Although the numbers have changed over the past 50 years, Sanders' message has not.
An examination of Sanders' other interviews and writings from that time further prove his consistency, and completely debunk the implication that he would ever praise Wallace.
In an essay printed in 1972 in Movement, a magazine published by the Liberty Union, Sanders wrote about the ability politicians such as Wallace had in tapping into a sense of resentment and turning that resentment into votes. In speaking with supporters of Wallace, wrote Sanders, he found "a certain feeling of admiration and respect for" their anger at the political system. But then he goes on to compare Wallace to Adolph Hitler.
"My mind flashed to scenes of Germany in the late 1920s. Confusion, rebellion, frustration, economic instability, a wounded national pride, ineffectual political leadership — and the desire for a strong man who would do something, who would bring order out of the chaos. ... Their attraction to Wallace goes well beyond the issues. They see in Wallace a man who is standing up to the Establishment — a tough little guy fighting for them. They admire his courage and his straightforwardness. 'He comes right out and says what he feels.'"

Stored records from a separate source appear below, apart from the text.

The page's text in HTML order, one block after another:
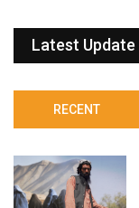
Latest Update
RECENT
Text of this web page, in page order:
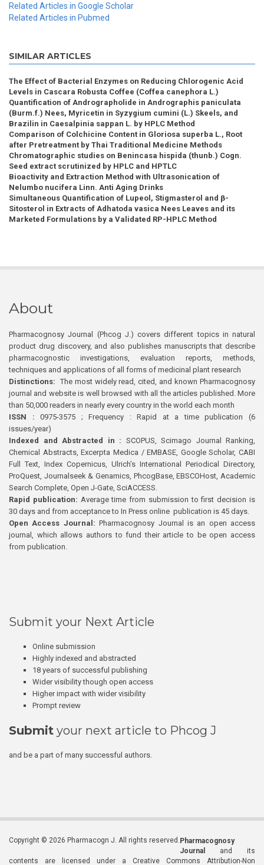
Related Articles in Google Scholar
Related Articles in Pubmed
SIMILAR ARTICLES
The Effect of Bacterial Enzymes on Reducing Chlorogenic Acid
Levels in Cascara Robusta Coffee (Coffea canephora L.)
Quantification of Andrographolide in Andrographis paniculata
(Burm.f.) Nees, Myricetin in Syzygium cumini (L.) Skeels, and
Brazilin in Caesalpinia sappan L. by HPLC Method
Comparison of Colchicine Content in Gloriosa superba L., Root
after Pretreatment by Thai Traditional Medicine Methods
Chromatographic studies on Benincasa hispida (thunb.) Cogn.
Seed extract scrutinized by HPLC and HPTLC
Bioactivity and Extraction Method with Ultrasonication of
Nelumbo nucifera Linn. Anti Aging Drinks
Simultaneous Quantification of Lupeol, Stigmasterol and β-
Sitosterol in Extracts of Adhatoda vasica Nees Leaves and its
Marketed Formulations by a Validated RP-HPLC Method
About
Pharmacognosy Journal (Phcog J.) covers different topics in natural
product drug discovery, and also publishes manuscripts that describe
pharmacognostic investigations, evaluation reports, methods,
techniques and applications of all forms of medicinal plant research
Distinctions: The most widely read, cited, and known Pharmacognosy
journal and website is well browsed with all the articles published. More
than 50,000 readers in nearly every country in the world each month
ISSN : 0975-3575 ; Frequency : Rapid at a time publication (6
issues/year)
Indexed and Abstracted in : SCOPUS, Scimago Journal Ranking,
Chemical Abstracts, Excerpta Medica / EMBASE, Google Scholar, CABI
Full Text, Index Copernicus, Ulrich’s International Periodical Directory,
ProQuest, Journalseek & Genamics, PhcogBase, EBSCOHost, Academic
Search Complete, Open J-Gate, SciACCESS.
Rapid publication: Average time from submission to first decision is
30 days and from acceptance to In Press online publication is 45 days.
Open Access Journal:Pharmacognosy Journal is an open access
journal, which allows authors to fund their article to be open access
from publication.
Submit your Next Article
Online submission
Highly indexed and abstracted
18 years of successful publishing
Wider visibility though open access
Higher impact with wider visibility
Prompt review
Submit your next article to Phcog J
and be a part of many successful authors.
Copyright © 2026 Pharmacogn J. All rights reserved. Pharmacognosy
Journal
and its
contents are licensed under a Creative Commons Attribution-Non
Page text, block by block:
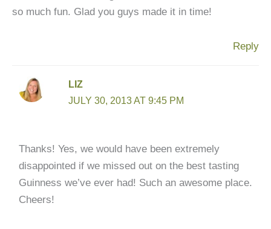
so much fun. Glad you guys made it in time!
Reply
LIZ
JULY 30, 2013 AT 9:45 PM
Thanks! Yes, we would have been extremely
disappointed if we missed out on the best tasting
Guinness we’ve ever had! Such an awesome place.
Cheers!
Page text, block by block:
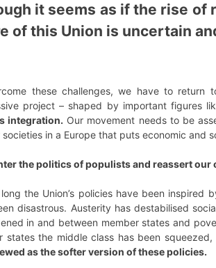
it seems as if the rise of
of this Union is uncertain
these challenges, we have to return
project – shaped by important figures
integration. Our movement needs to be
in a Europe that puts economic and
the politics of populists and reassert our
the Union’s policies have been
disastrous. Austerity has destabilised
in and between member states and
states the middle class has been
as the softer version of these policies.
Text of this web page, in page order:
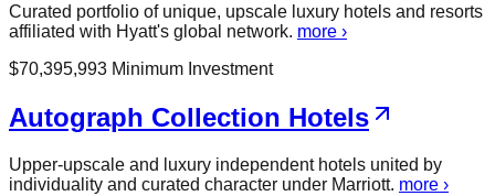
Curated portfolio of unique, upscale luxury hotels and resorts
affiliated with Hyatt's global network. more ›
$70,395,993 Minimum Investment
Autograph Collection Hotels
Upper-upscale and luxury independent hotels united by
individuality and curated character under Marriott. more ›
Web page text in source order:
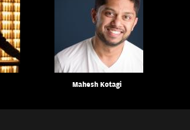
Mahesh Kotagi
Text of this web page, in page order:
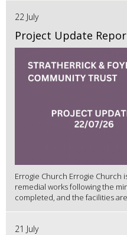
22 July
Project Update
Errogie Church Errogie Church
remedial works following the
completed, and the facilities
21 July

Responding to the Washington Examiner's Jan. 30 article, the Sanders campaign said, "Throughout his entire life, he's warned about demagogues like Wallace and Donald Trump using hate and fear to divide people up."
One can draw a fairly straight line from his assessment of voters' disenchantment to Donald Trump's election in 2016 and his popularity among his base despite his coarseness and narcissism.
Like him or not, Sanders had something to say back then that still resonates today.